**YOUR GOAL**
Write the entries out again exactly as they stand, but without the pictures.

Data entries
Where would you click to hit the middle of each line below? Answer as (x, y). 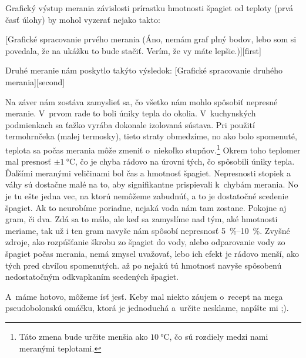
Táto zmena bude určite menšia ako (83, 336)
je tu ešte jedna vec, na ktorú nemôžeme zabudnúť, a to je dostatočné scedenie (147, 195)
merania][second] (35, 81)
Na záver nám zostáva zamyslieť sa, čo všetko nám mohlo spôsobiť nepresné (142, 101)
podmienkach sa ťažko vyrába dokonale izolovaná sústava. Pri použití (130, 124)
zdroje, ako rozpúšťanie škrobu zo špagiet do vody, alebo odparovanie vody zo (145, 242)
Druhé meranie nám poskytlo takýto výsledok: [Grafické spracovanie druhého (144, 70)
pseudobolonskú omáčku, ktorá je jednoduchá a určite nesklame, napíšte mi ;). (147, 308)
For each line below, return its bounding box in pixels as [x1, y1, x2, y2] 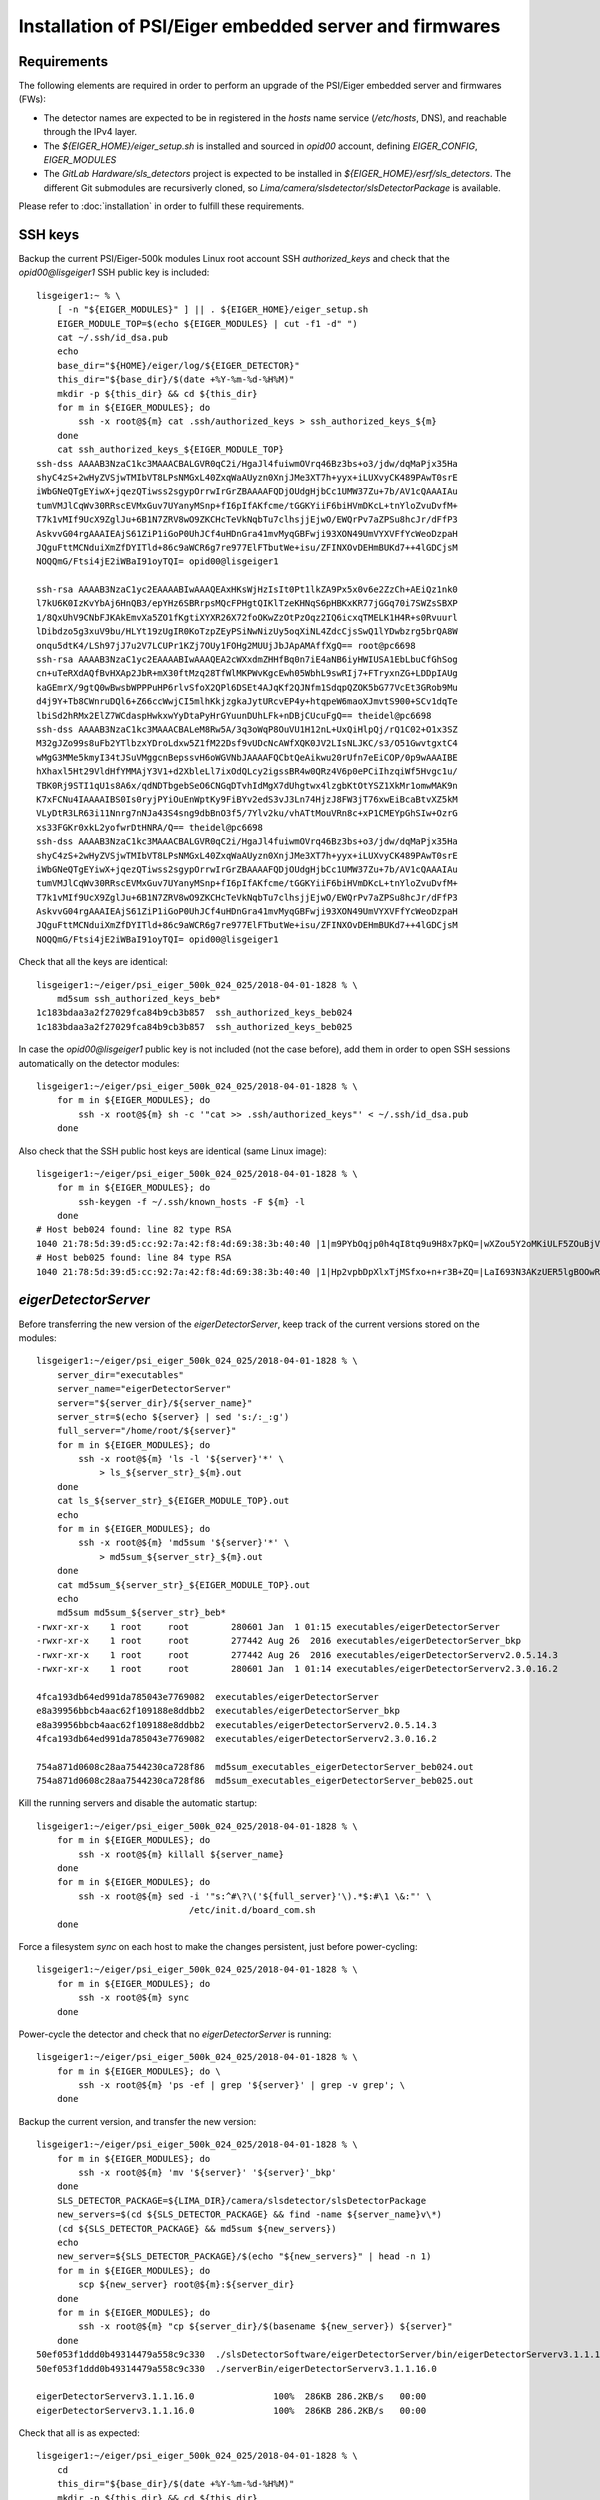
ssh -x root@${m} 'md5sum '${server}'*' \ [78, 1537, 290, 1549]
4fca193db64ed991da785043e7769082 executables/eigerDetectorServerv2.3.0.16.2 [36, 1733, 437, 1744]
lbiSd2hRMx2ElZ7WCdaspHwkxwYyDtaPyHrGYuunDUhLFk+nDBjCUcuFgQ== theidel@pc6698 [36, 710, 432, 721]
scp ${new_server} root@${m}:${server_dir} [78, 2279, 295, 2290]
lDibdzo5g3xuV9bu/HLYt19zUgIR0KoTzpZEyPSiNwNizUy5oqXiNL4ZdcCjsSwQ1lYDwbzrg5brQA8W [36, 626, 459, 637]
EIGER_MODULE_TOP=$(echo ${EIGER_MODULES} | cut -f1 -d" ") [56, 318, 359, 329]
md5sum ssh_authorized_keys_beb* [56, 993, 222, 1005]
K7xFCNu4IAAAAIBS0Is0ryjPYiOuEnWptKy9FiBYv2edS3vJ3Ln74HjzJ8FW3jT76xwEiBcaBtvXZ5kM [36, 793, 459, 805]

**SOLUTION TO THIS TASK**
Where would you click to hit the middle of each line below? Answer as (x, y). 
Táto zmena bude určite menšia ako (83, 336)
je tu ešte jedna vec, na ktorú nemôžeme zabudnúť, a to je dostatočné scedenie (147, 195)
merania][second] (35, 81)
Na záver nám zostáva zamyslieť sa, čo všetko nám mohlo spôsobiť nepresné (142, 101)
podmienkach sa ťažko vyrába dokonale izolovaná sústava. Pri použití (130, 124)
zdroje, ako rozpúšťanie škrobu zo špagiet do vody, alebo odparovanie vody zo (145, 242)
Druhé meranie nám poskytlo takýto výsledok: [Grafické spracovanie druhého (144, 70)
pseudobolonskú omáčku, ktorá je jednoduchá a určite nesklame, napíšte mi ;). (147, 308)
For each line below, return its bounding box in pixels as [x1, y1, x2, y2] 
ssh -x root@${m} 'md5sum '${server}'*' \ [78, 1537, 290, 1549]
4fca193db64ed991da785043e7769082 executables/eigerDetectorServerv2.3.0.16.2 [36, 1733, 437, 1744]
lbiSd2hRMx2ElZ7WCdaspHwkxwYyDtaPyHrGYuunDUhLFk+nDBjCUcuFgQ== theidel@pc6698 [36, 710, 432, 721]
scp ${new_server} root@${m}:${server_dir} [78, 2279, 295, 2290]
lDibdzo5g3xuV9bu/HLYt19zUgIR0KoTzpZEyPSiNwNizUy5oqXiNL4ZdcCjsSwQ1lYDwbzrg5brQA8W [36, 626, 459, 637]
EIGER_MODULE_TOP=$(echo ${EIGER_MODULES} | cut -f1 -d" ") [56, 318, 359, 329]
md5sum ssh_authorized_keys_beb* [56, 993, 222, 1005]
K7xFCNu4IAAAAIBS0Is0ryjPYiOuEnWptKy9FiBYv2edS3vJ3Ln74HjzJ8FW3jT76xwEiBcaBtvXZ5kM [36, 793, 459, 805]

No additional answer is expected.